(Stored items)
((

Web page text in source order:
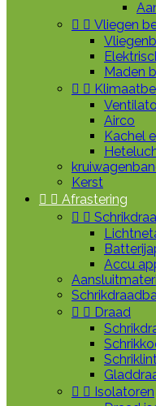
  Vliegen
Maden
 
Airco
Kachel
Kerst
  Afrastering
 
Accu
  Draad
  Isolatoren
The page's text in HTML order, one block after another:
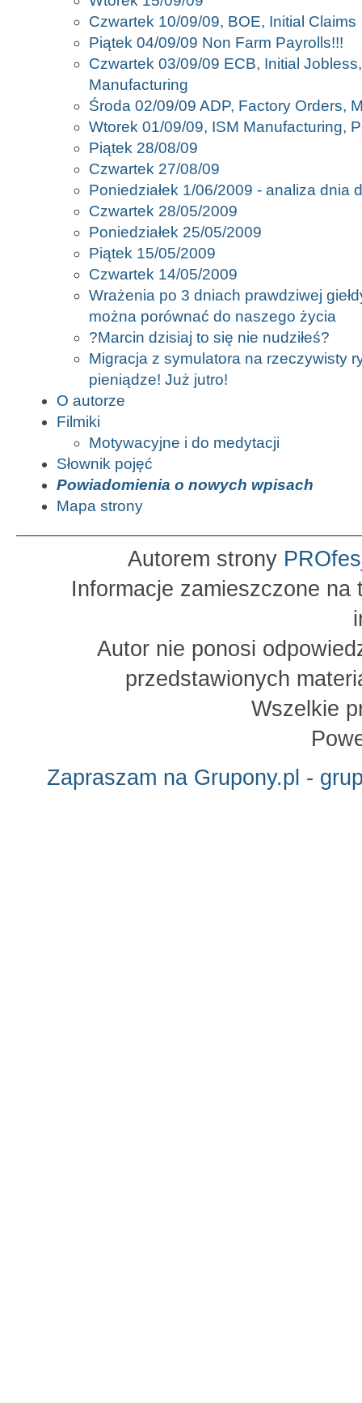
Czwartek 10/09/09, BOE, Initial Claims
Piątek 04/09/09 Non Farm Payrolls!!!
Czwartek 03/09/09 ECB, Initial
Manufacturing
Środa 02/09/09 ADP, Factory Orders,
Wtorek 01/09/09, ISM Manufacturing,
Piątek 28/08/09
Czwartek 27/08/09
Poniedziałek 1/06/2009 - analiza dnia
Czwartek 28/05/2009
Poniedziałek 25/05/2009
Piątek 15/05/2009
Czwartek 14/05/2009
Wrażenia po 3 dniach prawdziwej
można porównać do naszego życia
?Marcin dzisiaj to się nie nudziłeś?
Migracja z symulatora na rzeczywisty
pieniądze! Już jutro!
O autorze
Filmiki
Motywacyjne i do medytacji
Słownik pojęć
Powiadomienia o nowych wpisach
Mapa strony
Autorem strony
Informacje zamieszczone
Autor nie ponosi
przedstawionych
Wszelkie
Zapraszam na Grupony.pl -
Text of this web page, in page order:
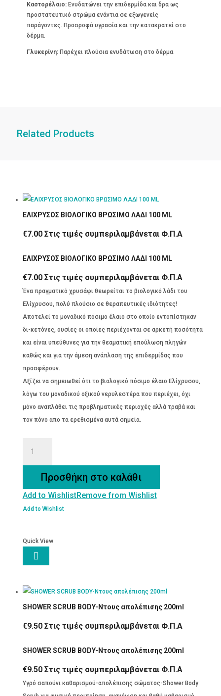
Καστορέλαιο:Ενυδατώνει την επιδερμίδα και δρα ως
προστατευτικό στρώμα ενάντια σε εξωγενείς
παράγοντες. Προσροφά υγρασία και την κατακρατεί στο
δέρμα.
Γλυκερίνη: Παρέχει πλούσια ενυδάτωση στο δέρμα.
Related Products
ΕΛΙΧΡΥΣΟΣ ΒΙΟΛΟΓΙΚΟ ΒΡΩΣΙΜΟ ΛΑΔΙ 100 ML
€7.00 Στις τιμές συμπεριλαμβάνεται Φ.Π.Α
ΕΛΙΧΡΥΣΟΣ ΒΙΟΛΟΓΙΚΟ ΒΡΩΣΙΜΟ ΛΑΔΙ 100 ML
€7.00 Στις τιμές συμπεριλαμβάνεται Φ.Π.Α
Ένα πραγματικό χρυσάφι θεωρείται το βιολογικό λάδι του
Ελίχρυσου, πολύ πλούσιο σε θεραπευτικές ιδιότητες!
Αποτελεί το μοναδικό πόσιμο έλαιο στο οποίο εντοπίστηκαν
δι-κετόνες, ουσίες οι οποίες περιέχονται σε αρκετή ποσότητα
και είναι υπεύθυνες για την θεαματική επούλωση πληγών
καθώς και για την άμεση ανάπλαση της επιδερμίδας που
προσφέρουν.
Αξίζει να σημειωθεί ότι το βιολογικό πόσιμο έλαιο Ελίχρυσου,
λόγω του μοναδικού οξικού νερυλεστέρα που περιέχει, όχι
μόνο αναπλάθει τις προβληματικές περιοχές αλλά τραβά και
τον πόνο απο τα ερεθισμένα αυτά σημεία.
100
ML
Προσθήκη στο καλάθι
Add to WishlistRemove from Wishlist
Add to Wishlist
Quick View

SHOWER SCRUB BODY-Nτους απολέπισης 200ml
€9.50 Στις τιμές συμπεριλαμβάνεται Φ.Π.Α
SHOWER SCRUB BODY-Nτους απολέπισης 200ml
€9.50 Στις τιμές συμπεριλαμβάνεται Φ.Π.Α
Yγρό σαπούνι καθαρισμού-απολέπισης σώματος-Shower Body

))

Give the data again exactly as written, with no pictures included.

◆ Finished task:
Web page text in source order:
  Vliegen
Maden
 
Airco
Kachel
Kerst
  Afrastering
 
Accu
  Draad
  Isolatoren
The page's text in HTML order, one block after another:
Czwartek 10/09/09, BOE, Initial Claims
Piątek 04/09/09 Non Farm Payrolls!!!
Czwartek 03/09/09 ECB, Initial
Manufacturing
Środa 02/09/09 ADP, Factory Orders,
Wtorek 01/09/09, ISM Manufacturing,
Piątek 28/08/09
Czwartek 27/08/09
Poniedziałek 1/06/2009 - analiza dnia
Czwartek 28/05/2009
Poniedziałek 25/05/2009
Piątek 15/05/2009
Czwartek 14/05/2009
Wrażenia po 3 dniach prawdziwej
można porównać do naszego życia
?Marcin dzisiaj to się nie nudziłeś?
Migracja z symulatora na rzeczywisty
pieniądze! Już jutro!
O autorze
Filmiki
Motywacyjne i do medytacji
Słownik pojęć
Powiadomienia o nowych wpisach
Mapa strony
Autorem strony
Informacje zamieszczone
Autor nie ponosi
przedstawionych
Wszelkie
Zapraszam na Grupony.pl -
Text of this web page, in page order:
Καστορέλαιο:Ενυδατώνει την επιδερμίδα και δρα ως
προστατευτικό στρώμα ενάντια σε εξωγενείς
παράγοντες. Προσροφά υγρασία και την κατακρατεί στο
δέρμα.
Γλυκερίνη: Παρέχει πλούσια ενυδάτωση στο δέρμα.
Related Products
ΕΛΙΧΡΥΣΟΣ ΒΙΟΛΟΓΙΚΟ ΒΡΩΣΙΜΟ ΛΑΔΙ 100 ML
€7.00 Στις τιμές συμπεριλαμβάνεται Φ.Π.Α
ΕΛΙΧΡΥΣΟΣ ΒΙΟΛΟΓΙΚΟ ΒΡΩΣΙΜΟ ΛΑΔΙ 100 ML
€7.00 Στις τιμές συμπεριλαμβάνεται Φ.Π.Α
Ένα πραγματικό χρυσάφι θεωρείται το βιολογικό λάδι του
Ελίχρυσου, πολύ πλούσιο σε θεραπευτικές ιδιότητες!
Αποτελεί το μοναδικό πόσιμο έλαιο στο οποίο εντοπίστηκαν
δι-κετόνες, ουσίες οι οποίες περιέχονται σε αρκετή ποσότητα
και είναι υπεύθυνες για την θεαματική επούλωση πληγών
καθώς και για την άμεση ανάπλαση της επιδερμίδας που
προσφέρουν.
Αξίζει να σημειωθεί ότι το βιολογικό πόσιμο έλαιο Ελίχρυσου,
λόγω του μοναδικού οξικού νερυλεστέρα που περιέχει, όχι
μόνο αναπλάθει τις προβληματικές περιοχές αλλά τραβά και
τον πόνο απο τα ερεθισμένα αυτά σημεία.
100
ML
Προσθήκη στο καλάθι
Add to WishlistRemove from Wishlist
Add to Wishlist
Quick View

SHOWER SCRUB BODY-Nτους απολέπισης 200ml
€9.50 Στις τιμές συμπεριλαμβάνεται Φ.Π.Α
SHOWER SCRUB BODY-Nτους απολέπισης 200ml
€9.50 Στις τιμές συμπεριλαμβάνεται Φ.Π.Α
Yγρό σαπούνι καθαρισμού-απολέπισης σώματος-Shower Body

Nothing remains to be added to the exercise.